Courtesy is required, no matter what method of contact
I often get asked if etiquette ever changes. Yes, it does over time; two examples come to mind.
I’ve been teaching business etiquette seminars for 10 years. One of the most popular topics is e-mail communication. Participants always want to know the etiquette of salutations: What’s OK and what isn’t?
In those early seminars a decade ago, we focused on the importance of starting e-mails just like a letter, with “Dear” followed by the person’s name. Over the last few years, that advice has morphed. “Dear” may still be used when writing to a complete stranger the first time, but more and more I see the less formal and friendlier “Hi” or Hello.”
As we are more comfortable using the technology and recognize it as a less formal medium than a written-on-paper letter, it makes sense that the style of address has adapted as well.
Another area where we see a major change is telephone etiquette — specifically, message taking and voice mail. I’ve noticed that the number of phone messages I take for someone has dropped to almost nil. The advent of voice mail and smartphones have diminished the need for a third party to take and deliver a message.
Voice mail itself may be past its prime. But the basics of what constitutes a successful voice mail still exist: state your name, number, and a brief (one sentence) reason for your call. Repeating your number a second time is even better.

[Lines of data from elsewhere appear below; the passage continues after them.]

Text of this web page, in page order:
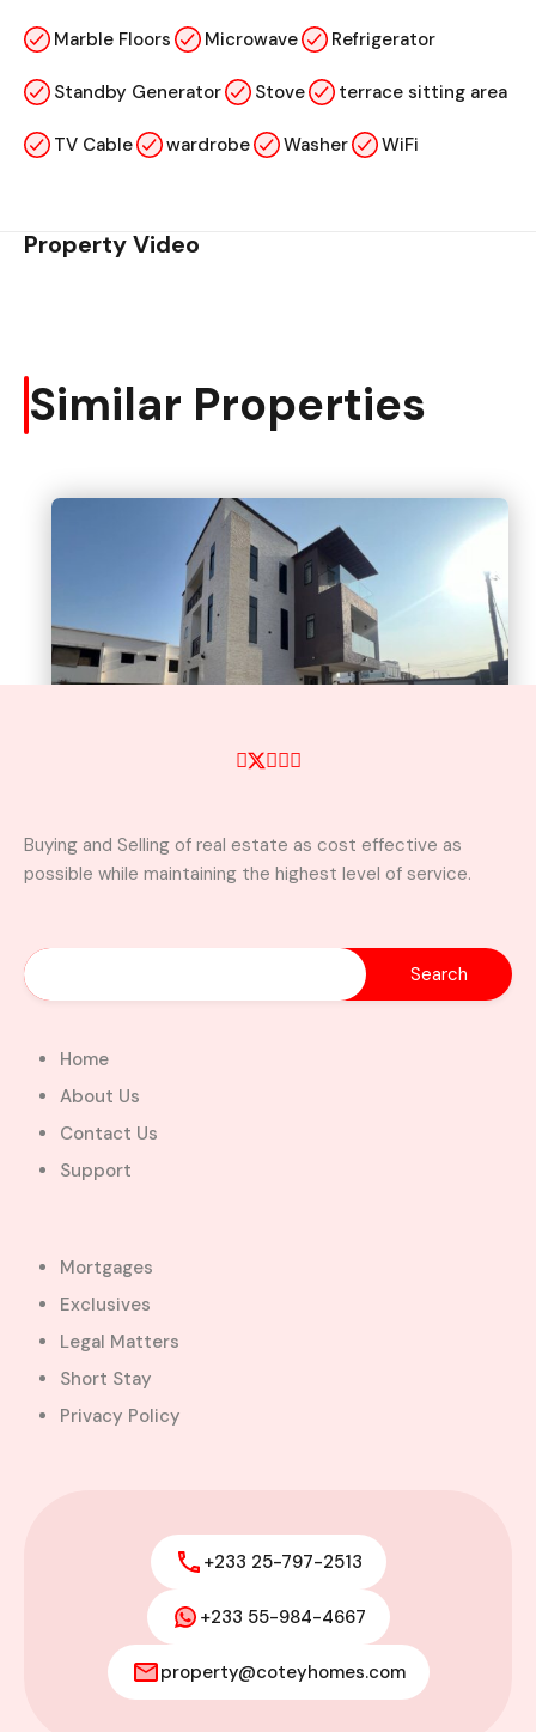
Marble Floors Microwave Refrigerator
Standby Generator Stove terrace sitting area
TV Cable wardrobe Washer WiFi
Property Video
Similar Properties
A Brand New Luxury 5-Bedroom
East Legon Hills, Kpone-Katamanso Municipal
5
Favourite
Modern 4-Bedroom Home with
Boys’ Quarters FOR SALE – East
Legon, Adjiringanor
Buying and Selling of real estate as cost effective as
possible while maintaining the highest level of service.
Home
About Us
Contact Us
Support
Mortgages
Exclusives
Legal Matters
Short Stay
Privacy Policy
+233 25-797-2513
+233 55-984-4667
property@coteyhomes.com
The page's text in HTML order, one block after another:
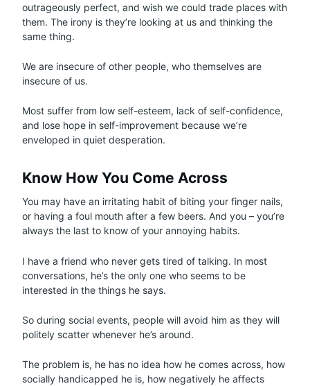
outrageously perfect, and wish we could trade places with
them. The irony is they’re looking at us and thinking the
same thing.
We are insecure of other people, who themselves are
insecure of us.
Most suffer from low self-esteem, lack of self-confidence,
and lose hope in self-improvement because we’re
enveloped in quiet desperation.
Know How You Come Across
You may have an irritating habit of biting your finger nails,
or having a foul mouth after a few beers. And you – you’re
always the last to know of your annoying habits.
I have a friend who never gets tired of talking. In most
conversations, he’s the only one who seems to be
interested in the things he says.
So during social events, people will avoid him as they will
politely scatter whenever he’s around.
The problem is, he has no idea how he comes across, how
socially handicapped he is, how negatively he affects
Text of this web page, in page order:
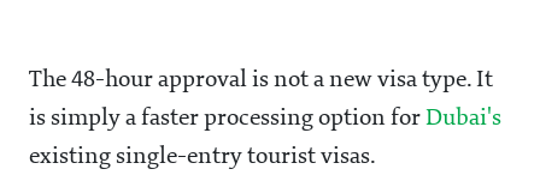
The 48-hour approval is not a new visa type. It
is simply a faster processing option for Dubai's
existing single-entry tourist visas.
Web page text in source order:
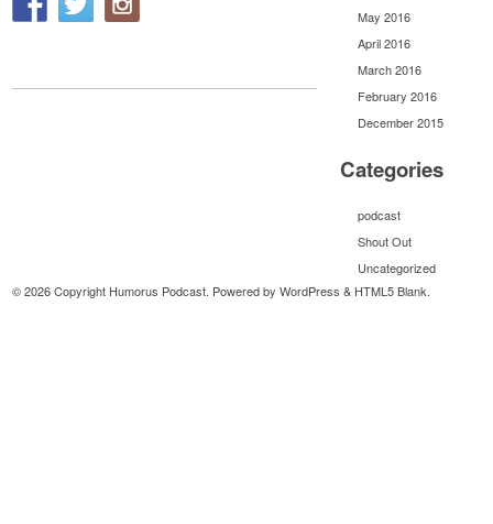
May 2016
April 2016
March 2016
February 2016
December 2015
Categories
podcast
Shout Out
Uncategorized
© 2026 Copyright Humorus Podcast. Powered byWordPress & HTML5 Blank.
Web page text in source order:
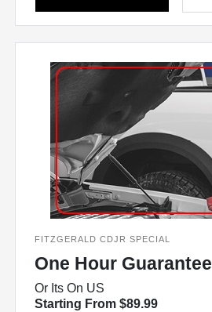
FITZGERALD CDJR SPECIAL
One Hour Guarantee
Or Its On US
Starting From $89.99
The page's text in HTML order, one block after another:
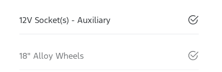
12V Socket(s) - Auxiliary
18" Alloy Wheels
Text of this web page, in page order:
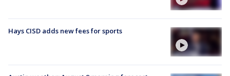
Hays CISD adds new fees for sports
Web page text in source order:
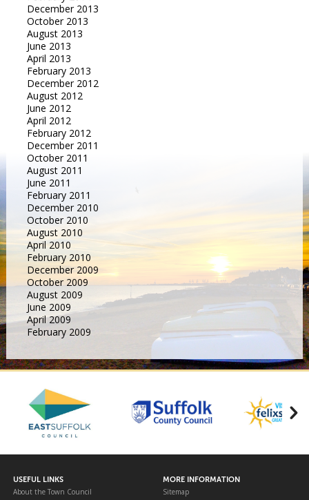
December 2013
October 2013
August 2013
June 2013
April 2013
February 2013
December 2012
August 2012
June 2012
April 2012
February 2012
December 2011
October 2011
August 2011
June 2011
February 2011
December 2010
October 2010
August 2010
April 2010
February 2010
December 2009
October 2009
August 2009
June 2009
April 2009
February 2009
USEFUL LINKS
About the Town Council
MORE INFORMATION
Sitemap
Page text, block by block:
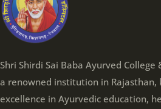
Shri Shirdi Sai Baba Ayurved College
a renowned institution in Rajasthan,
excellence in Ayurvedic education,
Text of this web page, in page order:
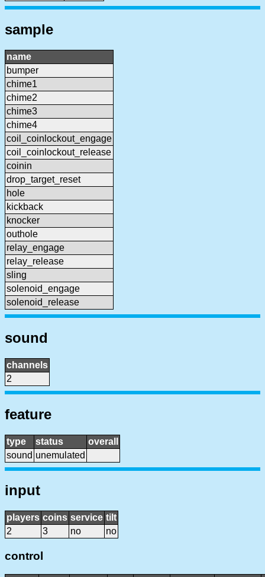
sample
name
bumper
chime1
chime2
chime3
chime4
coil_coinlockout_engage
coil_coinlockout_release
coinin
drop_target_reset
hole
kickback
knocker
outhole
relay_engage
relay_release
sling
solenoid_engage
solenoid_release
sound
channels
2
feature
type status
overall
sound unemulated
input
players coins service tilt
2
3 no no
control
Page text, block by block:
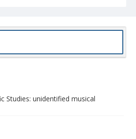
Studies: unidentified musical
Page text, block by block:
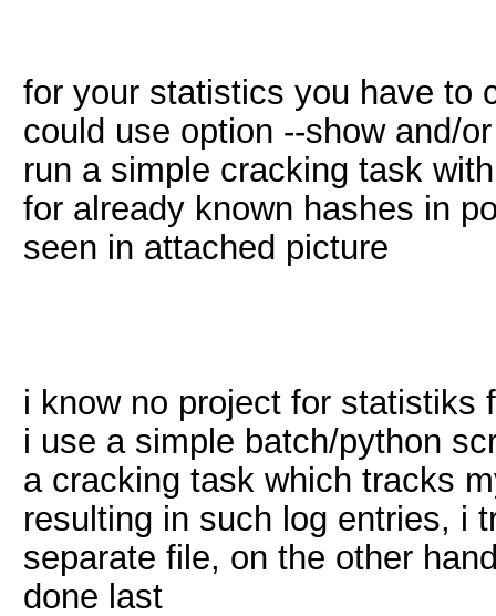
for your statistics you have to
could use option --show and/
run a simple cracking task
for already known hashes in
seen in attached picture
i know no project for statistiks
i use a simple batch/python
a cracking task which tracks
resulting in such log entries, i
separate file, on the other
done last
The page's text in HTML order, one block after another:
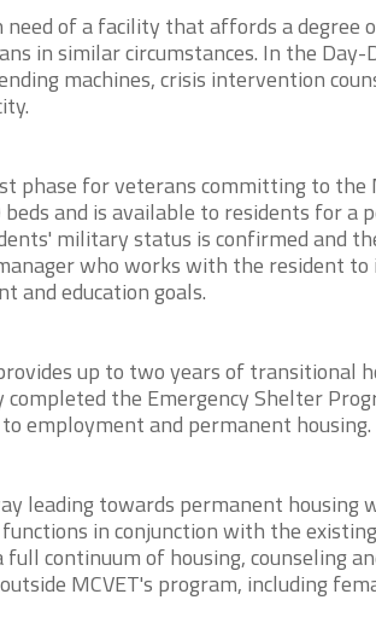
of a facility that affords a degree
in similar circumstances. In the Day-
machines, crisis intervention
phase for veterans committing to the
and is available to residents for a
military status is confirmed and
who works with the resident
and education goals.
up to two years of transitional
the Emergency Shelter
employment and permanent housing.
leading towards permanent housing
in conjunction with the
continuum of housing, counseling
MCVET's program, including
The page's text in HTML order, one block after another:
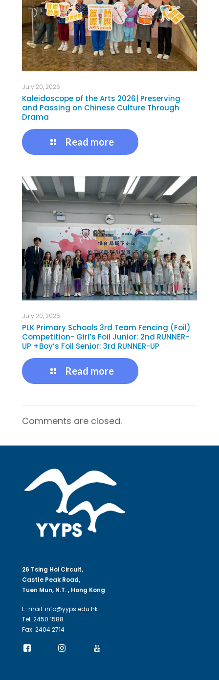
July 20, 2026
Kaleidoscope of the Arts 2026| Preserving
and Passing on Chinese Culture Through
Drama
Read more
July 20, 2026
PLK Primary Schools 3rd Team Fencing (Foil)
Competition- Girl’s Foil Junior: 2nd RUNNER-
UP +Boy’s Foil Senior: 3rd RUNNER-UP
Read more
Comments are closed.
26 Tsing Hoi Circuit,
Castle Peak Road,
Tuen Mun, N.T. , Hong Kong
E-mail: info@yyps.edu.hk
Tel: 2450 1588
Fax: 2404 2714
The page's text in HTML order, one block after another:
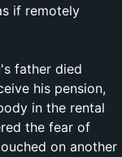
if remotely
father died
his pension,
in the rental
the fear of
on another
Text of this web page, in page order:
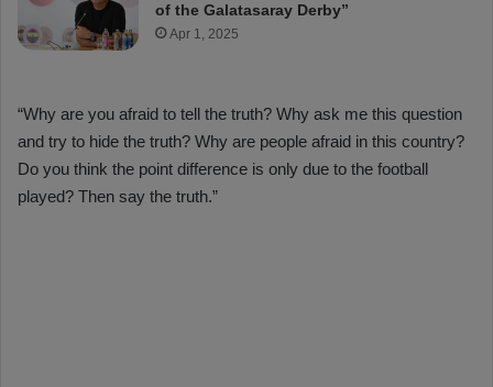
of the Galatasaray Derby”
Apr 1, 2025
“Why are you afraid to tell the truth? Why ask me this question
and try to hide the truth? Why are people afraid in this country?
Do you think the point difference is only due to the football
played? Then say the truth.”
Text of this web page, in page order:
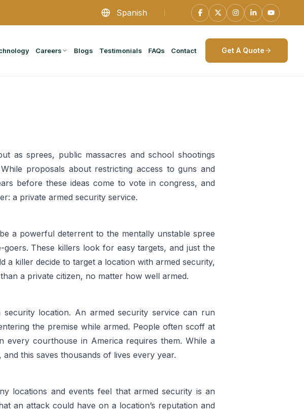
Spanish
Careers Blogs Testimonials FAQs Contact Get A Quote
as sprees, public massacres and school shootings
proposals about restricting access to guns and
before these ideas come to vote in congress, and
a private armed security service.
a powerful deterrent to the mentally unstable spree
These killers look for easy targets, and just the
a killer decide to target a location with armed security,
a private citizen, no matter how well armed.
location. An armed security service can run
the premise while armed. People often scoff at
courthouse in America requires them. While a
this saves thousands of lives every year.
locations and events feel that armed security is an
an attack could have on a location’s reputation and
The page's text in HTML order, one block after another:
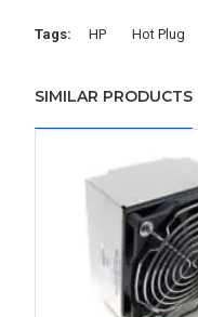
Tags: HP Hot Plug
SIMILAR PRODUCTS
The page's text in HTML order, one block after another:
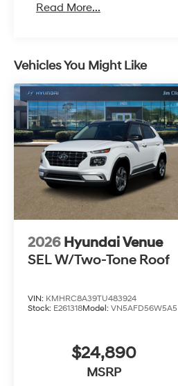
Read More...
Vehicles You Might Like
2026 Hyundai Venue
SEL W/Two-Tone Roof
VIN: KMHRC8A39TU483924
Stock: E261318Model: VN5AFD56W5A5
$24,890
MSRP
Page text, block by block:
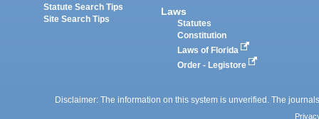
Statute Search Tips
Site Search Tips
Laws
Statutes
Constitution
Laws of Florida
Order - Legistore
Disclaimer: The information on this system is unverified. The
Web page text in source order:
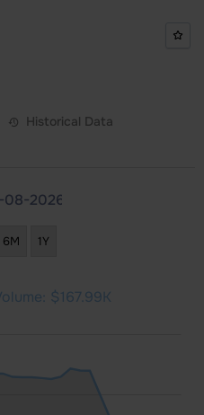
Historical Data
6M 1Y
$167.99K
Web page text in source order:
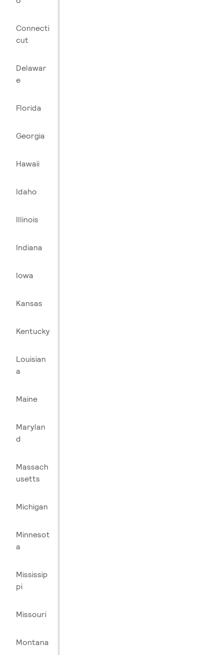
Connecti
cut
Delawar
e
Florida
Georgia
Hawaii
Idaho
Illinois
Indiana
Iowa
Kansas
Kentucky
Louisian
a
Maine
Marylan
d
Massach
usetts
Michigan
Minnesot
a
Mississip
pi
Missouri
Montana
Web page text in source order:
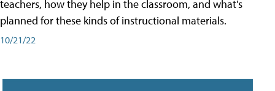
teachers, how they help in the classroom, and what's
planned for these kinds of instructional materials.
10/21/22
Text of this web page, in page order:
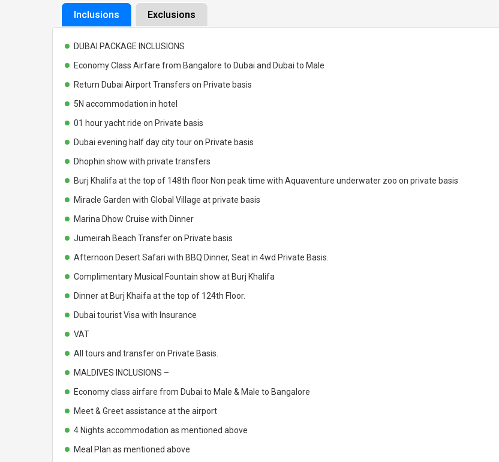
Inclusions Exclusions
DUBAI PACKAGE INCLUSIONS
Economy Class Airfare from Bangalore to Dubai and Dubai to Male
Return Dubai Airport Transfers on Private basis
5N accommodation in hotel
01 hour yacht ride on Private basis
Dubai evening half day city tour on Private basis
Dhophin show with private transfers
Burj Khalifa at the top of 148th floor Non peak time with Aquaventure underwater zoo on private basis
Miracle Garden with Global Village at private basis
Marina Dhow Cruise with Dinner
Jumeirah Beach Transfer on Private basis
Afternoon Desert Safari with BBQ Dinner, Seat in 4wd Private Basis.
Complimentary Musical Fountain show at Burj Khalifa
Dinner at Burj Khaifa at the top of 124th Floor.
Dubai tourist Visa with Insurance
VAT
All tours and transfer on Private Basis.
MALDIVES INCLUSIONS –
Economy class airfare from Dubai to Male & Male to Bangalore
Meet & Greet assistance at the airport
4 Nights accommodation as mentioned above
Meal Plan as mentioned above
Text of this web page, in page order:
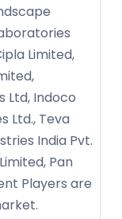
Limited,
Ltd, Indoco
Ltd., Teva
India Pvt.
Pan
Players are
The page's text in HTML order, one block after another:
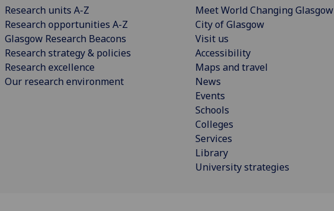
Research units A-Z
Research opportunities A-Z
Glasgow Research Beacons
Research strategy & policies
Research excellence
Our research environment
Meet World Changing Glasgow
City of Glasgow
Visit us
Accessibility
Maps and travel
News
Events
Schools
Colleges
Services
Library
University strategies
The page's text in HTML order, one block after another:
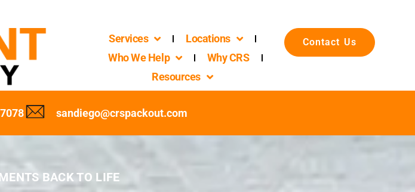
Services
Locations
Who We Help
Why CRS
Resources
Contact Us
sandiego@crspackout.com
BACK TO LIFE
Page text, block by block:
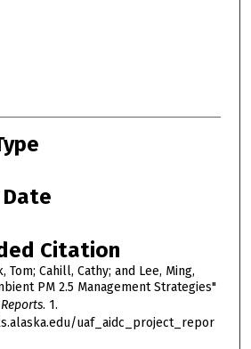
Citation
Tom; Cahill, Cathy; and Lee, Ming,
PM 2.5 Management Strategies"
. 1.
uaf_aidc_project_repor
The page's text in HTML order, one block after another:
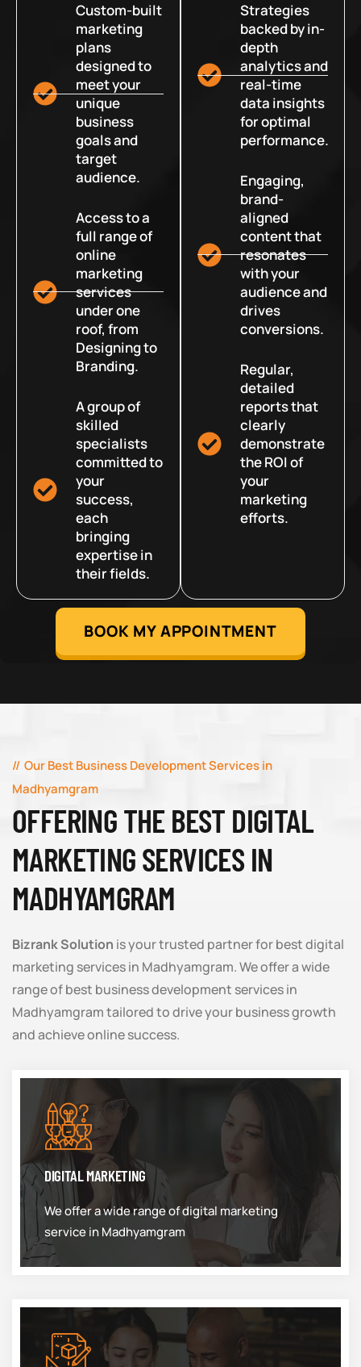
Custom-built
marketing
plans
designed to
meet your
unique
business
goals and
target
audience.
Access to a
full range of
online
marketing
services
under one
roof, from
Designing to
Branding.
A group of
skilled
specialists
committed to
your
success,
each
bringing
expertise in
their fields.
Strategies
backed by in-
depth
analytics and
real-time
data insights
for optimal
performance.
Engaging,
brand-
aligned
content that
resonates
with your
audience and
drives
conversions.
Regular,
detailed
reports that
clearly
demonstrate
the ROI of
your
marketing
efforts.
BOOK MY APPOINTMENT
Our Best Business Development Services in
Madhyamgram
OFFERING THE BEST DIGITAL
MARKETING SERVICES IN
MADHYAMGRAM
Bizrank Solution is your trusted partner for best digital
marketing services in Madhyamgram. We offer a wide
range of best business development services in
Madhyamgram tailored to drive your business growth
and achieve online success.
DIGITAL MARKETING
We offer a wide range of digital marketing
service in Madhyamgram
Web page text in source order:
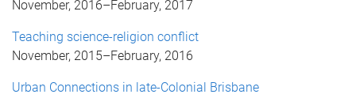
November, 2016–February, 2017
Teaching science-religion conflict
November, 2015–February, 2016
Urban Connections in late-Colonial Brisbane
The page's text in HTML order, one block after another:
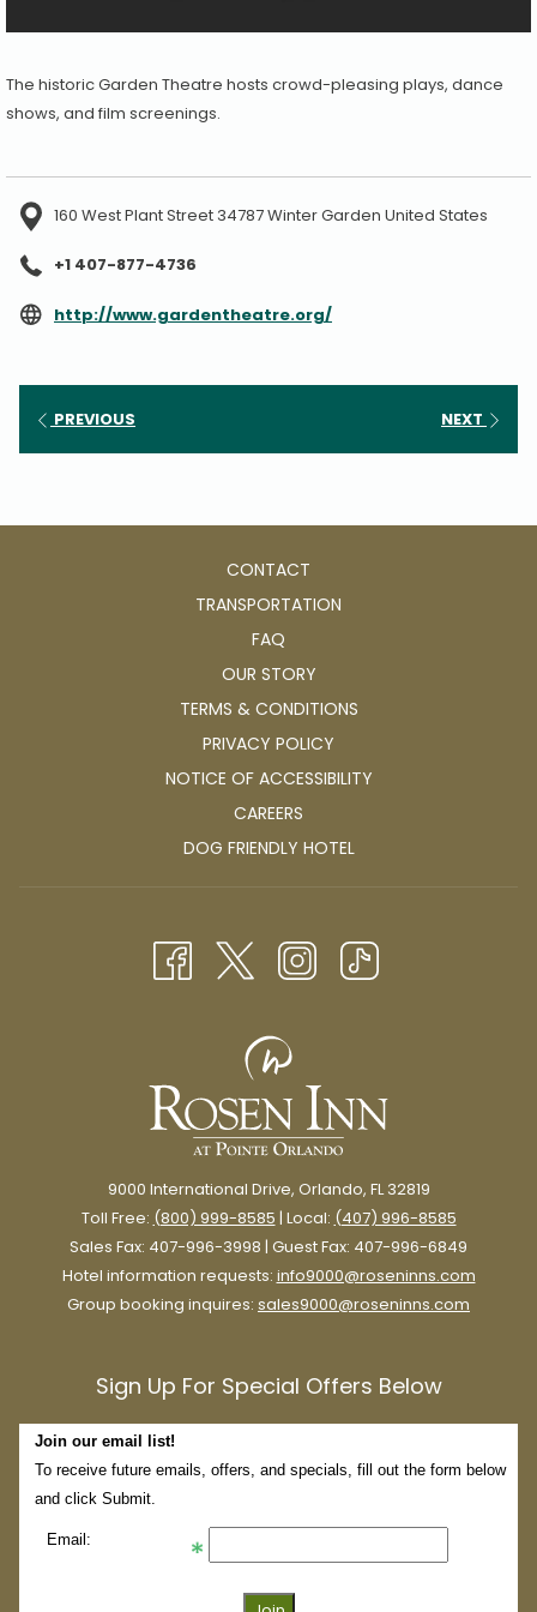
The historic Garden Theatre hosts crowd-pleasing plays, dance
shows, and film screenings.
160 West Plant Street 34787 Winter Garden United States
+1 407-877-4736
http://www.gardentheatre.org/opens
PREVIOUS NEXT
CONTACT
TRANSPORTATION
FAQ
OUR STORY
TERMS & CONDITIONS
PRIVACY POLICY
NOTICE OF ACCESSIBILITY
CAREERS
IN
DOG FRIENDLY HOTELOPENS
TAB
9000 International Drive, Orlando, FL 32819
Toll Free: (800) 999-8585 | Local: (407) 996-8585
Sales Fax: 407-996-3998 | Guest Fax: 407-996-6849
Hotel information requests: info9000@roseninns.com
Group booking inquires: sales9000@roseninns.com
Sign Up For Special Offers Below
Join our email list!
To receive future emails, offers, and specials, fill out the form below
and click Submit.
Email:
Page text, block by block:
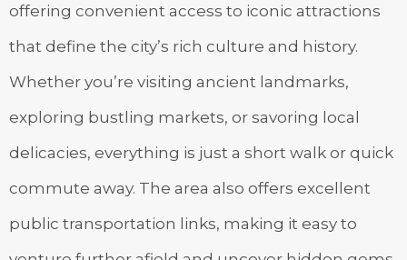
offering convenient access to iconic attractions
that define the city’s rich culture and history.
Whether you’re visiting ancient landmarks,
exploring bustling markets, or savoring local
delicacies, everything is just a short walk or quick
commute away. The area also offers excellent
public transportation links, making it easy to
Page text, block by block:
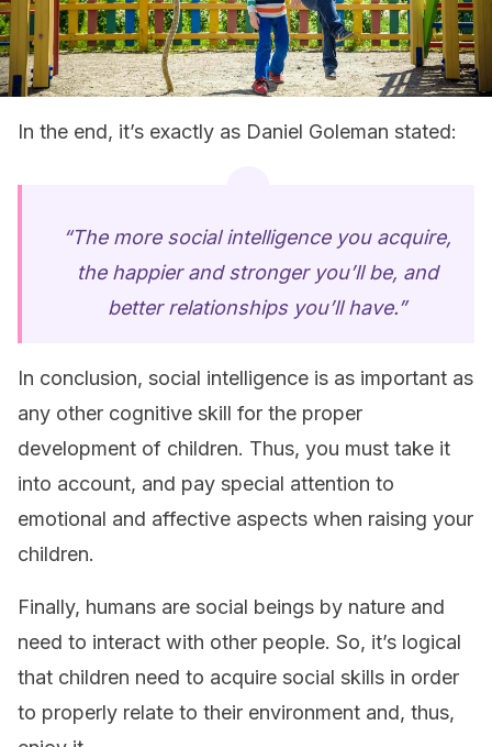
In the end, it’s exactly as Daniel Goleman stated:
“The more social intelligence you acquire,
the happier and stronger you’ll be, and
better relationships you’ll have.”
In conclusion, social intelligence is as important as
any other cognitive skill for the proper
development of children. Thus, you must take it
into account, and pay special attention to
emotional and affective aspects when raising your
children.
Finally, humans are social beings by nature and
need to interact with other people. So, it’s logical
that children need to acquire social skills in order
to properly relate to their environment and, thus,
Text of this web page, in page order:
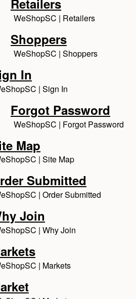
Retailers
WeShopSC | Retailers
Shoppers
WeShopSC | Shoppers
In
| Sign In
Forgot Password
WeShopSC | Forgot Password
Map
| Site Map
Submitted
| Order Submitted
Join
| Why Join
| Markets

I became acutely aware of the decline of voice mail as I left voice mails for my daughters. They never listened to them. Their phones would indicate I had called, so they would simply call me back. “Didn’t you listen to my voice mail?” I’d ask. Invariably the response was, “No, I saw you called, so I’m calling you back.”
Previously etiquette would have called for listening and responding to voice mails you received. As a baby boomer, my inclination is to contact someone by calling them on the phone and leave a voice mail. But I’m learning that often the quickest way to get a response is to curb my natural inclination and text instead.
Etiquette does change. From handwritten messages to voice mail to texting, it can change rapidly. But this is constant: No matter how you communicate, do it considerately and respectfully.